TASK
Please find every line of the listing below where "érdemes" occurs and copy it.

SOURCE MATERIAL
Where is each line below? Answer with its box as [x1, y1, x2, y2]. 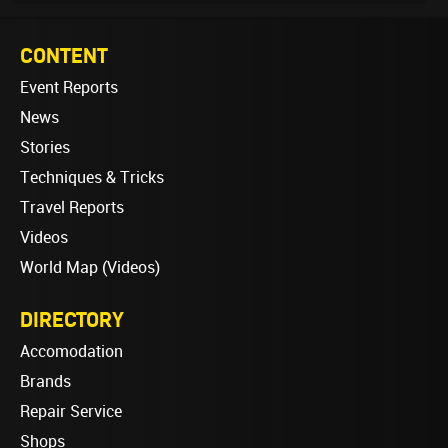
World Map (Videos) [20, 258, 160, 278]
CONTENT [20, 43, 108, 68]
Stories [20, 138, 70, 158]
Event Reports [20, 78, 118, 98]
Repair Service [20, 402, 122, 422]
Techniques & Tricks [20, 168, 164, 188]
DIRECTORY [20, 307, 124, 332]
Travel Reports [20, 198, 124, 218]
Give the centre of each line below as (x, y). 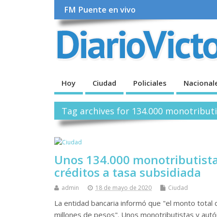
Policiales (150, 83)
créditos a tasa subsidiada (128, 172)
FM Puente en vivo (100, 10)
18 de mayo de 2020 (124, 188)
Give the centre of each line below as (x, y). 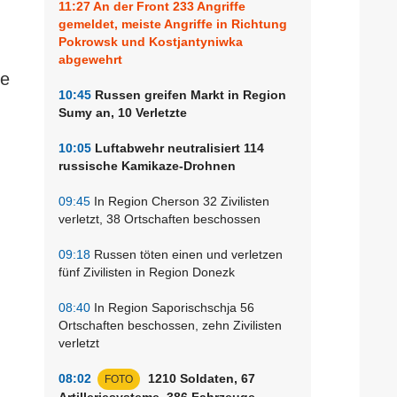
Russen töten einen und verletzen (187, 254)
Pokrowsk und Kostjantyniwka (151, 41)
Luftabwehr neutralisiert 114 (178, 148)
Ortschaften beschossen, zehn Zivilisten (170, 325)
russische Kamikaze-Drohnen (147, 165)
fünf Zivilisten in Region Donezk (147, 272)
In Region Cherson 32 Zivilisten (180, 201)
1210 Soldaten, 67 (200, 378)
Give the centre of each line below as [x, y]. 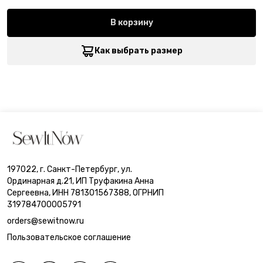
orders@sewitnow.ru [45, 221]
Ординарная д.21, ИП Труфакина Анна [80, 181]
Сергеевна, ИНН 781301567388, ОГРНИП [85, 193]
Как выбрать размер [139, 50]
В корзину [131, 22]
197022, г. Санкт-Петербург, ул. [70, 169]
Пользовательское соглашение [69, 237]
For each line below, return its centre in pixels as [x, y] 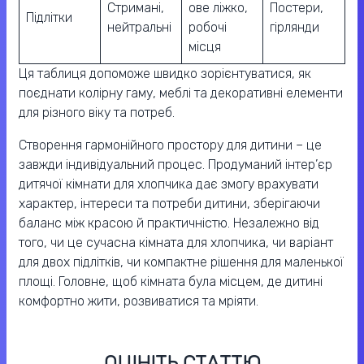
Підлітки [49, 17]
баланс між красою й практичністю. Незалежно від [169, 223]
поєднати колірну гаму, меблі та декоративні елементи [181, 93]
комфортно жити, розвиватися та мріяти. [139, 301]
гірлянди [295, 27]
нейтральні [139, 27]
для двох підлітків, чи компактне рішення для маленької [181, 262]
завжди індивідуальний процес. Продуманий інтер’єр [175, 164]
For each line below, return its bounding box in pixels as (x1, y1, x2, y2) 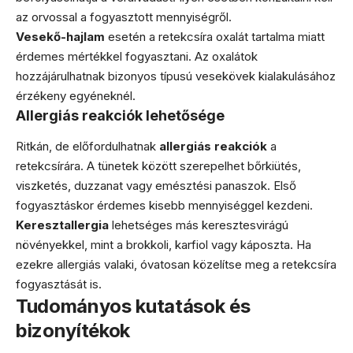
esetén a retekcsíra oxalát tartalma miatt (105, 29, 325, 44)
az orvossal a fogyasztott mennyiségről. (16, 9, 232, 24)
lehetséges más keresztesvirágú (109, 217, 288, 232)
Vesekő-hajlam (16, 29, 105, 44)
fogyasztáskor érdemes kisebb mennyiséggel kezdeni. (16, 197, 313, 213)
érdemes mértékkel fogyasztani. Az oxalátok (16, 49, 258, 64)
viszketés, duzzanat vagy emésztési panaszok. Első (16, 177, 296, 193)
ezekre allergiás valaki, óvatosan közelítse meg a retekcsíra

PROBLEM SOLUTION
fogyasztáskor érdemes kisebb mennyiséggel kezdeni. (16, 197, 313, 213)
érdemes mértékkel fogyasztani. Az oxalátok (16, 49, 258, 64)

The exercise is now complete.